2015. My 20th year. The year I’ll no longer by an annoying teenager. What the hell. There was a time when I had trouble imagining dates beyond the 2000s. It was a time when getting older seemed neither depressing nor exciting; it was just something I never even thought about. I had no awareness of time. Now that’s all I think about, and honestly I don’t know how to feel about turning 20 and about 2015 in general. 20s is supposed to be a marvelous stage in life because you can legally do all the things you’ve been doing illegally for the last five years, but you’re also that much closer to 30 which is that much closer to 40 which is just a turn away from 50 which is just a hair away from MENOPAUSE and then you might as well die.
Okay, I’m not in a stable enough mood to talk about the future right now. Let’s backtrack, shall we? I think time started to mean something when I started growing up. It’s a gradual process, so I don’t think there’s a single coming-of-age moment that marked my inception into adulthood. But I do know that the four years of high school were the turning point; before then, the future was just a dazzling headlight that heralded beautiful transformations and growth. Obviously the future I was thinking about never exceeded the next decade, my twenties. And my visions were very idealistic, very unoriginal, and hence very appealing.
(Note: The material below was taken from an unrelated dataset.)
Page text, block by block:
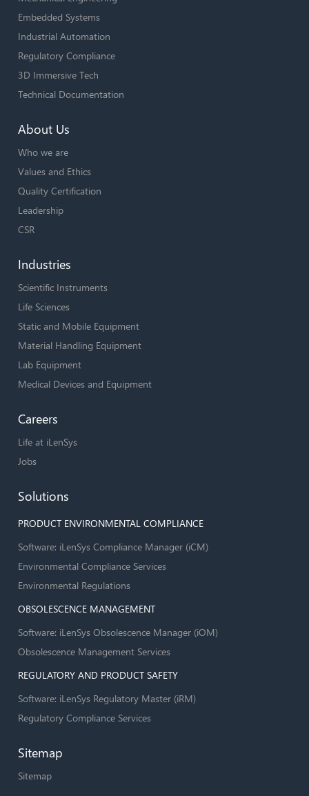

High school brought my attention to the more distant, less glamorous part of my future and the darker, more realistic paths my life could head down. What if I never make it as a journalist or a writer? What if I can never even afford to rent a house, let along buy one of those fancy apartments that I love so much? What if I actually have to leech off other people for the rest of my life?? Oh what the fuck, I thought I decided not to talk about the damn future.
I’m sorry, I don’t know what inspired all this pessimism today. This time of the year always screws me up emotionally; one minute I’m ecstatic and the next I’m wallowing in despair. It’s why I think there’s really no point in making New Year’s resolutions, because everything changes so drastically so frequently. Nobody at nineteen knows how his or her life would be like in twenty years, and what’s both beautiful and ugly about looking ahead.